Зато в педагогических уставах и рассуждениях Бецкого впервые у нас если не высказывается, то с такою настойчивостью проводится правило, за которое одно отпустится ему тысяча его педагогических грехов, логических промахов и психологических недосмотров: это – требование, чтобы воспитатели относились к детям «с кротостию, учтивством и любовию», всегда хранили при них веселый вид и в них поддерживали «бодрый дух и веселый нрав». Где этого нет, там теперь не может быть никакой педагогии, никакой школы, а есть только казарма для малолетних преступников.

Таковы выводы, какие умею я извлечь из описанных воспитательных опытов; выводы более глубокие подскажут вам ваша опытность и ваша любовь к детям. Но каковы бы ни были наши педагогические опыты и наблюдения, мы не откажемся от сейчас указанного правила Бецкого: материнское чувство поддержит его даже тогда, когда в нем поколеблется отцовская мысль. В Домострое священника Сильвестра есть очень сильное место, где наставник убеждает детей покоить родителей в старости, не забывать труда отцова и матернего, помнить, что они никогда и ничем не сумеют заплатить своего детского долга, потому что не могут родить своих родителей, никогда не испытают для них тех болей, какими они болели за своих детей. Современные отцы и матери едва ли потребуют уплаты долга со своих детей в таких выражениях; но, по крайней мере, за мать теперь можно сказать современным детям: она готова была умереть за вас, прежде чем вы рождались; вы обязаны жить для нее, пока она жива…

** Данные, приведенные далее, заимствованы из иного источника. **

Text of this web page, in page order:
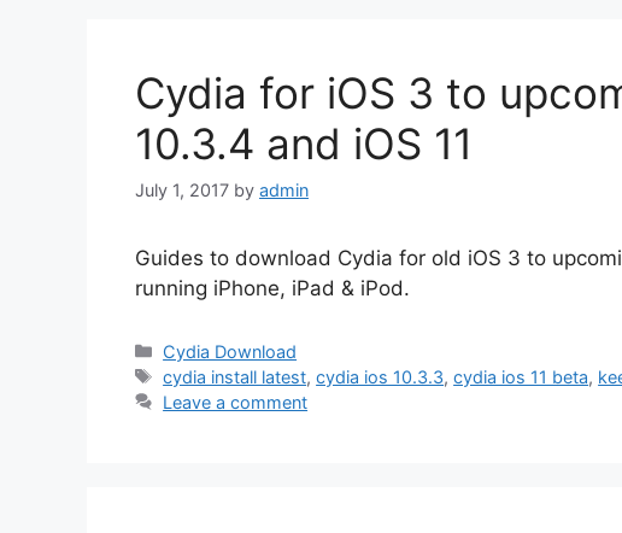
Cydia for iOS 3 to
10.3.4 and iOS 11
July 1, 2017 by admin
Guides to download Cydia for old iOS 3 to
running iPhone, iPad & iPod.
Categories
Cydia Download
Tags
cydia install latest,cydia ios 10.3.3,cydia ios 11 beta,
Leave a comment
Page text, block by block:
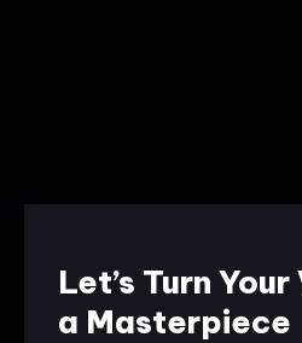
Let’s Turn
a Masterpiece
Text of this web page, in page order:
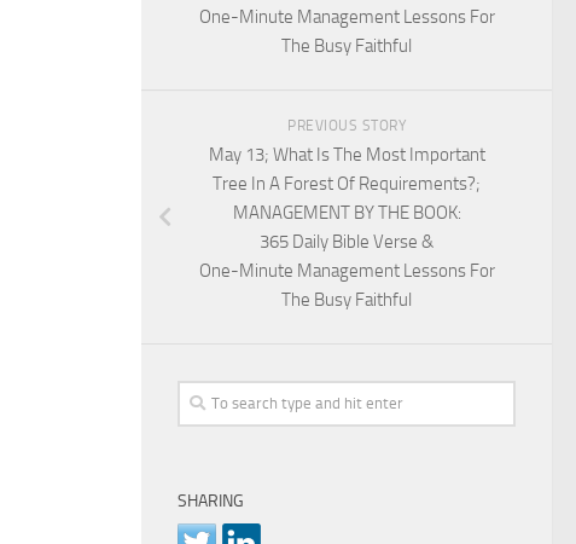
One-Minute Management Lessons For
The Busy Faithful
PREVIOUS STORY
May 13; What Is The Most Important
Tree In A Forest Of Requirements?;
MANAGEMENT BY THE BOOK:
365 Daily Bible Verse &
One-Minute Management Lessons For
The Busy Faithful
SHARING
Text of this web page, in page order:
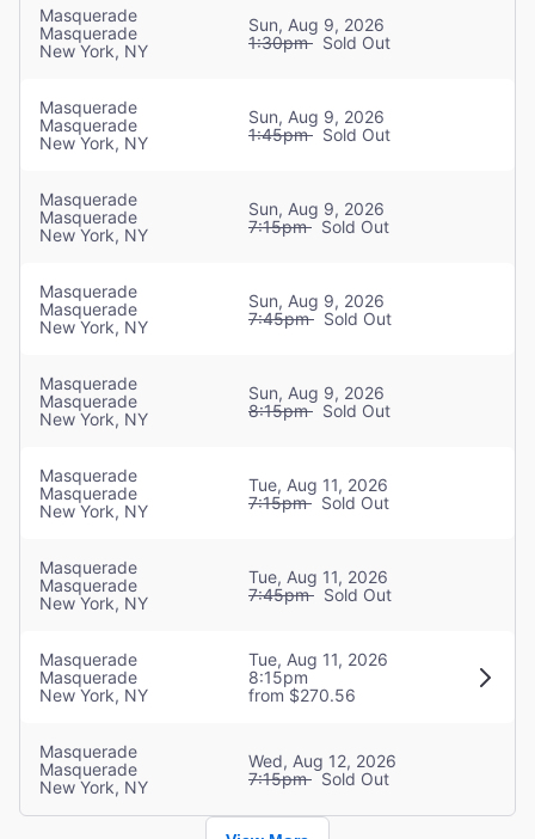
Christine
Christine
Raoul
Raoul
Raoul
Claire Leyden
Christine
Raoul
Music
Andrew Lloyd Webber
Director
Diane Paulus
Masquerade
Masquerade
New York, NY
Sun, Aug 9, 2026
1:30pm Sold Out
Masquerade
Masquerade
New York, NY
Sun, Aug 9, 2026
1:45pm Sold Out
Masquerade
Masquerade
New York, NY
Sun, Aug 9, 2026
7:15pm Sold Out
Masquerade
Masquerade
New York, NY
Sun, Aug 9, 2026
7:45pm Sold Out
Masquerade
Masquerade
New York, NY
Sun, Aug 9, 2026
8:15pm Sold Out
Masquerade
Masquerade
New York, NY
Tue, Aug 11, 2026
7:15pm Sold Out
Masquerade
Masquerade
New York, NY
Tue, Aug 11, 2026
7:45pm Sold Out
Masquerade
Masquerade
New York, NY
Tue, Aug 11, 2026
8:15pm
from $270.56
Masquerade
Masquerade
New York, NY
Wed, Aug 12, 2026
7:15pm Sold Out
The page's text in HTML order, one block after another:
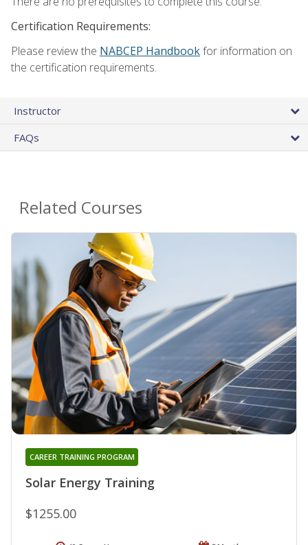
Certification Requirements:
Please review the NABCEP Handbookfor information on
the certification requirements.
Instructor
FAQs
Related Courses
Solar Energy Training
CAREER TRAINING PROGRAM
$1255.00
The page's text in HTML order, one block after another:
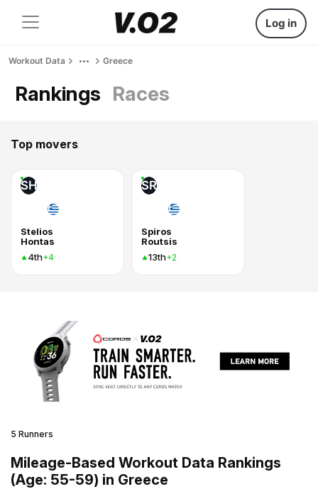
Log in
Workout Data Greece
Rankings Races
Top movers
SH
Stelios
Hontas
4th+4
SR
Spiros
Routsis
13th+2
5 Runners
Mileage-Based Workout Data Rankings
(Age: 55-59) in Greece
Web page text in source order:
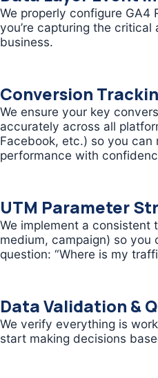
We properly configure GA4
you’re capturing the
business.
Conversion
We ensure your key
accurately across all
Facebook, etc.) so you can
performance with
UTM Parameter
We implement a consistent
medium, campaign) so you
question: “Where is my
Data Validation &
We verify everything is
start making decisions
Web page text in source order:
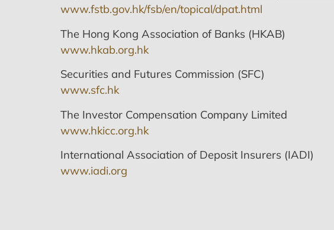
www.fstb.gov.hk/fsb/en/topical/dpat.html
The Hong Kong Association of Banks (HKAB)
www.hkab.org.hk
Securities and Futures Commission (SFC)
www.sfc.hk
The Investor Compensation Company Limited
www.hkicc.org.hk
International Association of Deposit Insurers (IADI)
www.iadi.org
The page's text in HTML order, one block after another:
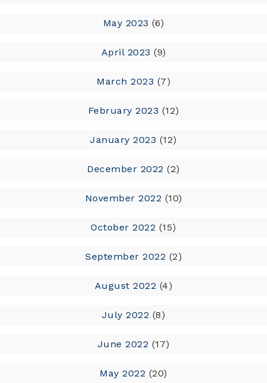
May 2023 (6)
April 2023 (9)
March 2023 (7)
February 2023 (12)
January 2023 (12)
December 2022 (2)
November 2022 (10)
October 2022 (15)
September 2022 (2)
August 2022 (4)
July 2022 (8)
June 2022 (17)
May 2022 (20)
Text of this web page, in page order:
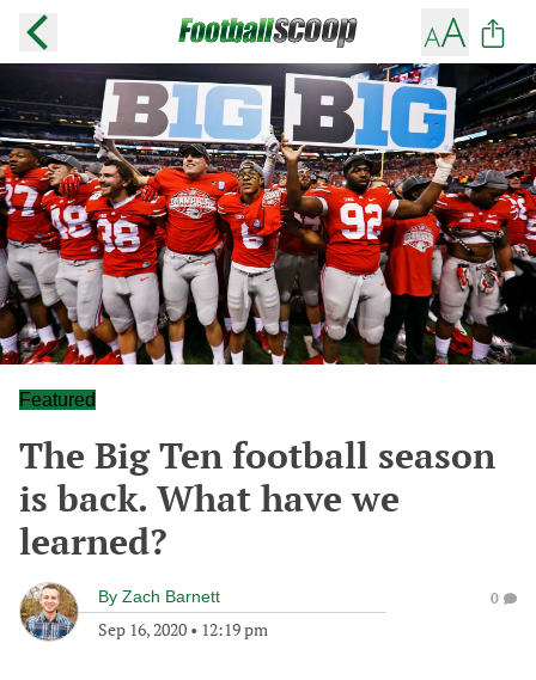
Featured
The Big Ten football season
is back. What have we
learned?
By Zach Barnett
Sep 16, 2020 • 12:19 pm
0
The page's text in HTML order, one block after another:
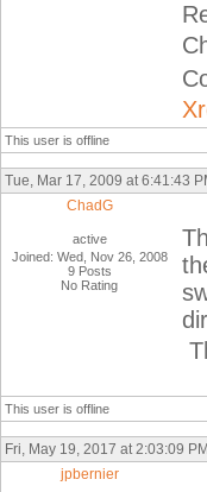
This user is offline
Tue, Mar 17, 2009 at 6:41:43
ChadG
active
Joined: Wed, Nov 26, 2008
9 Posts
No Rating
This user is offline
Fri, May 19, 2017 at 2:03:09
jpbernier
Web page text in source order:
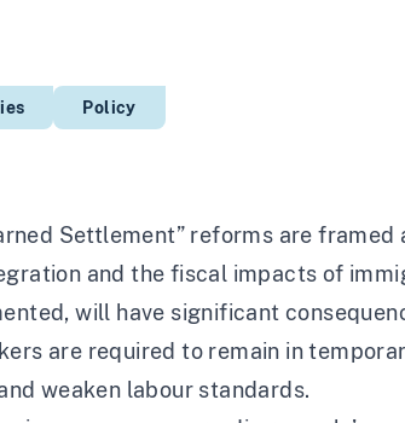
Policy
Settlement” reforms are
and the fiscal impacts of
will have significant
are required to remain in
weaken labour standards.
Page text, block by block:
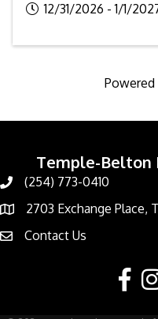
12/31/2026 - 1/1/
Powered
Temple-Belton
Call
(254) 773-0410
Address & Map
2703 Exchange Place,
Contact Us
Contact Us
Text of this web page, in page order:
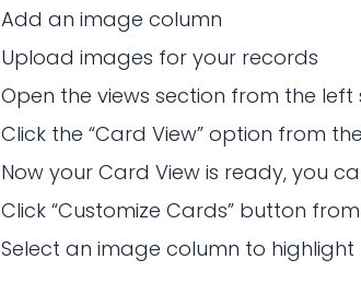
Add an image column
Upload images for your records
Open the views section from the left
Click the “Card View” option from
Now your Card View is ready, you
Click “Customize Cards” button
Select an image column to highlight
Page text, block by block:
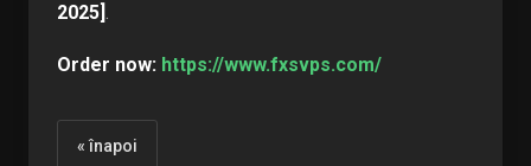
2025].
Order now: https://www.fxsvps.com/
« înapoi
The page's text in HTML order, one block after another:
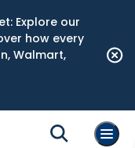
Explore our
how every
Walmart,
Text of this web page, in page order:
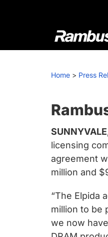
Rambus
At
we
cutting-
edge
and
IP
products,
industry-
leading
chips
Home > Press
licensing
agreement
million and
“The Elpida
million to be
we now
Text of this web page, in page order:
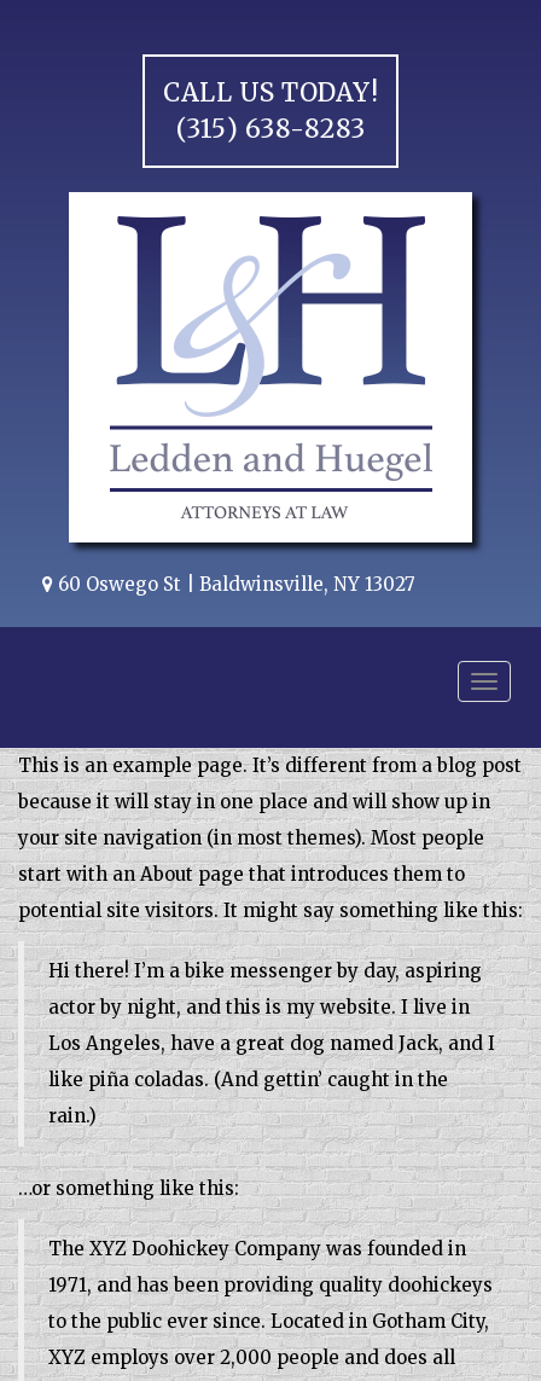
CALL US TODAY!
(315) 638-8283
60 Oswego St | Baldwinsville, NY 13027
Menu
This is an example page. It’s different from a blog post
because it will stay in one place and will show up in
your site navigation (in most themes). Most people
start with an About page that introduces them to
potential site visitors. It might say something like this:
Hi there! I’m a bike messenger by day, aspiring
actor by night, and this is my website. I live in
Los Angeles, have a great dog named Jack, and I
like piña coladas. (And gettin’ caught in the
rain.)
…or something like this:
The XYZ Doohickey Company was founded in
1971, and has been providing quality doohickeys
to the public ever since. Located in Gotham City,
XYZ employs over 2,000 people and does all
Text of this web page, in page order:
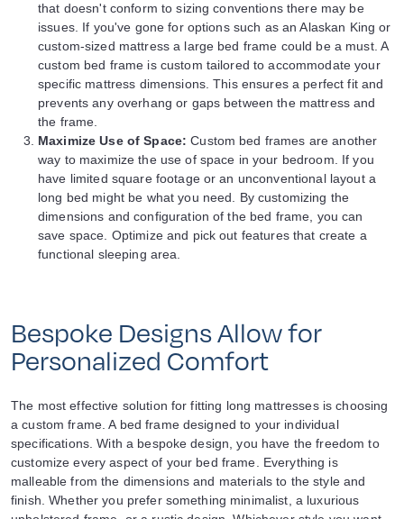
that doesn't conform to sizing conventions there may be
issues. If you've gone for options such as an Alaskan King or
custom-sized mattress a large bed frame could be a must. A
custom bed frame is custom tailored to accommodate your
specific mattress dimensions. This ensures a perfect fit and
prevents any overhang or gaps between the mattress and
the frame.
Maximize Use of Space: Custom bed frames are another
way to maximize the use of space in your bedroom. If you
have limited square footage or an unconventional layout a
long bed might be what you need. By customizing the
dimensions and configuration of the bed frame, you can
save space. Optimize and pick out features that create a
functional sleeping area.
Bespoke Designs Allow for
Personalized Comfort
The most effective solution for fitting long mattresses is choosing
a custom frame. A bed frame designed to your individual
specifications. With a bespoke design, you have the freedom to
customize every aspect of your bed frame. Everything is
malleable from the dimensions and materials to the style and
finish. Whether you prefer something minimalist, a luxurious
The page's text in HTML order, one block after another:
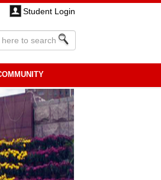
Student Login
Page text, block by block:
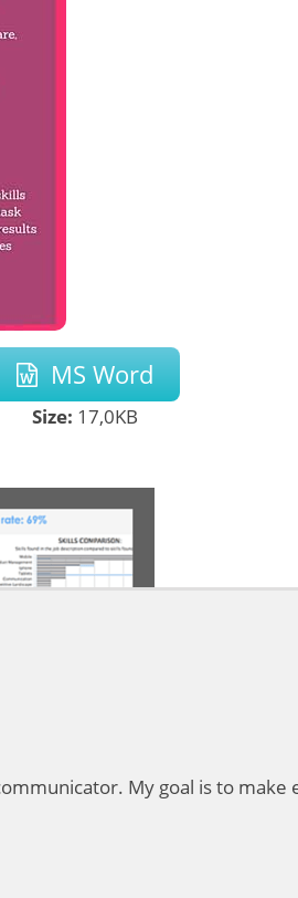
MS Word
Size: 17,0KB
My goal is to make
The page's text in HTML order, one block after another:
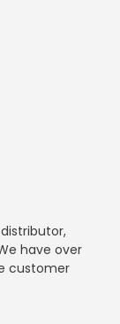
have over
customer
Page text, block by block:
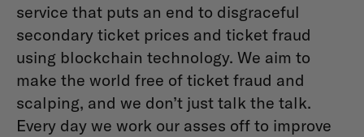
service that puts an end to disgraceful
secondary ticket prices and ticket fraud
using blockchain technology. We aim to
make the world free of ticket fraud and
scalping, and we don’t just talk the talk.
Every day we work our asses off to improve
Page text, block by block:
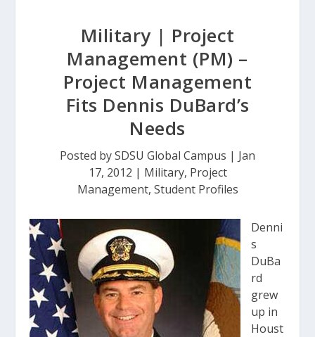
Military | Project
Management (PM) –
Project Management
Fits Dennis DuBard’s
Needs
Posted bySDSU Global Campus | Jan
17, 2012 | Military, Project
Management, Student Profiles
Denni
s
DuBa
rd
grew
up in
Houst
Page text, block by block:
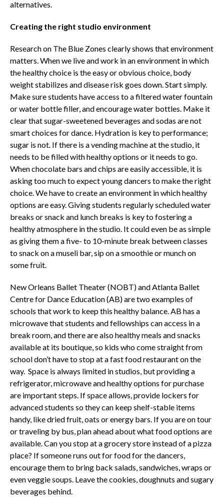
alternatives.
Creating the right studio environment
Research on The Blue Zones clearly shows that environment
matters. When we live and work in an environment in which
the healthy choice is the easy or obvious choice, body
weight stabilizes and disease risk goes down. Start simply.
Make sure students have access to a filtered water fountain
or water bottle filler, and encourage water bottles. Make it
clear that sugar-sweetened beverages and sodas are not
smart choices for dance. Hydration is key to performance;
sugar is not. If there is a vending machine at the studio, it
needs to be filled with healthy options or it needs to go.
When chocolate bars and chips are easily accessible, it is
asking too much to expect young dancers to make the right
choice. We have to create an environment in which healthy
options are easy. Giving students regularly scheduled water
breaks or snack and lunch breaks is key to fostering a
healthy atmosphere in the studio. It could even be as simple
as giving them a five- to 10-minute break between classes
to snack on a museli bar, sip on a smoothie or munch on
some fruit.
New Orleans Ballet Theater (NOBT) and Atlanta Ballet
Centre for Dance Education (AB) are two examples of
schools that work to keep this healthy balance. AB has a
microwave that students and fellowships can access in a
break room, and there are also healthy meals and snacks
available at its boutique, so kids who come straight from
school don’t have to stop at a fast food restaurant on the
way. Space is always limited in studios, but providing a
refrigerator, microwave and healthy options for purchase
are important steps. If space allows, provide lockers for
advanced students so they can keep shelf-stable items
handy, like dried fruit, oats or energy bars. If you are on tour
or traveling by bus, plan ahead about what food options are
available. Can you stop at a grocery store instead of a pizza
place? If someone runs out for food for the dancers,
encourage them to bring back salads, sandwiches, wraps or
even veggie soups. Leave the cookies, doughnuts and sugary
beverages behind.
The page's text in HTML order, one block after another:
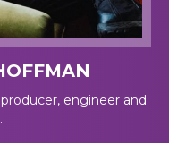
engineer and
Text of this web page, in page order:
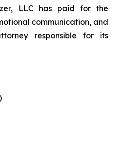
LLC has paid for the
communication, and
responsible for its

Воспоминание о H.И. Новикове и его времени

Полтораста лет прошло от рождения Н.И. Новикова, и идет 77-й год со дня его смерти. Теперь осталось очень мало людей, которые могли бы его лично знать и помнить. Мы можем только вспоминать о нем. Таким воспоминанием позвольте на несколько минут занять ваше благосклонное внимание. Ничего не скажу ни нового, ни даже цельного, а только из общеизвестного о Новикове напомню то, чем особенно можно и должно помянуть его.

Н.И. Новиков, собственно, не писатель, не ученый и даже не особенно образованный человек в духе своего времени, по крайней мере, сам он не признавал себя ни тем, ни другим, ни этим, хотя он и писал, даже хорошо писал, и издал много ценного научного материала, и своею деятельностью много лет привлекал к себе сочувственное и почтительное внимание всего образованного русского общества. Настоящим своим делом он считал издательство; на типографию и книжную лавку положил он лучшие силы своего ума и сердца. Типография, книжная лавка – это не просвещение, а только его орудия. Но именно как издатель и книгопродавец Новиков сослужил русскому просвещению большую службу, своеобразную и неповторенную. Нам теперь трудно представить себе типографскую и книгопродавческую деятельность, которою можно было бы сослужить такую службу. Правда, и в наше время нелегкое и немаловажное дело дать в руки простому читателю, не любителю и не ученому, полезную и приятную книгу, попасть во вкус и потребности грамотного общества, в малограмотные времена Новикова это было во много раз труднее и важнее, чем теперь. Но Новиков по-своему понимал задачи печатного станка и повел свое дело так, что в его лице русский издатель и книгопродавец стал общественною, народно-просветительною силой, и постигшая Новикова катастрофа произвела на русское образованно? общество такое потрясающее впечатление, какого, кажется, не производило падение ни одной из многочисленных «случайных» звезд, появлявшихся на русском великосветском небосклоне прошлого века.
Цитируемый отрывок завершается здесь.